After obtaining the data, I needed to clean it up so that it was usable for my model. I made the following changes and created the following variables:
- An 80/20 train/test split was used and as my data contained dates, the most recent 20% of the data became the test set. I then split the training set into 5 folds using Sklearn's StratifiedKFold, Sturge's rule was used to bin the continuous target variable.
- Any missing values in a categorical feature were assigned a new category 'NONE' and missing values in numeric features were imputed using the median. Some heuristic functions were also used to impute systematic missing values.
- Time-based features were added: year, month, day of the week, etc. Other features were also created using specific domain knowledge. I go into depth about this in the corresponding blog post.
- One-hot-encoding was used to encode categorical features and ordinal encoding was used to encode ordinal features. Target encoding was also used for a few categorical features.
In this step, I built a few different candidate models and compared different metrics to determine which was the best model for deployment. Three of those models were:
- Dummy Classifier (simply returns average kudos) - Baseline for the model.
- Lasso Regression - Because of the sparse data from the many categorical variables, I thought a normalized regression like lasso would be effective.
- Random Forest - Again, with the sparsity associated with the data, I thought that this would be a good fit.
- XGBRegressor - Well... this model just always seems to work.
Feature selection was performed using a mix of SHAP values and feature importance from XGB.
Optuna was used to tune all three shortlisted models. In particular, the Tree-structured Parzen Estimator (TPE) was used.

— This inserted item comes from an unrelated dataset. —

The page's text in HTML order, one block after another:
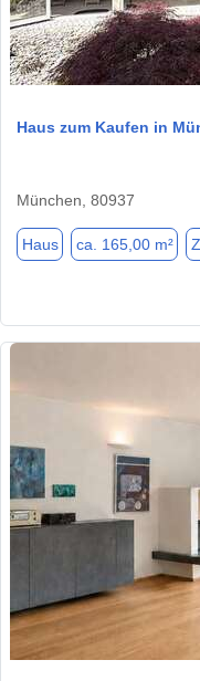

The XGB model far outperformed the other approaches on the test and validation sets.
- XGB Regressor : RMSE = 9.41
- Lasso Regression: RMSE = 10.54
- Random Forest Regressor: RMSE = 10.89
The final XGB model was then trained on the whole training dataset using the hyperparameters found in the Optuna experiment.
SHAP was used to interpret the model and individual predictions. It was found that longer and faster runs recieve more kudos (as they are more impressive?). Workouts also recieve more kudos than easy runs.
In this step, I built a Streamlit app that is hosted publicly using Heroku. The app uses the Strava API to get my most recent activities and makes real-time predictions on them.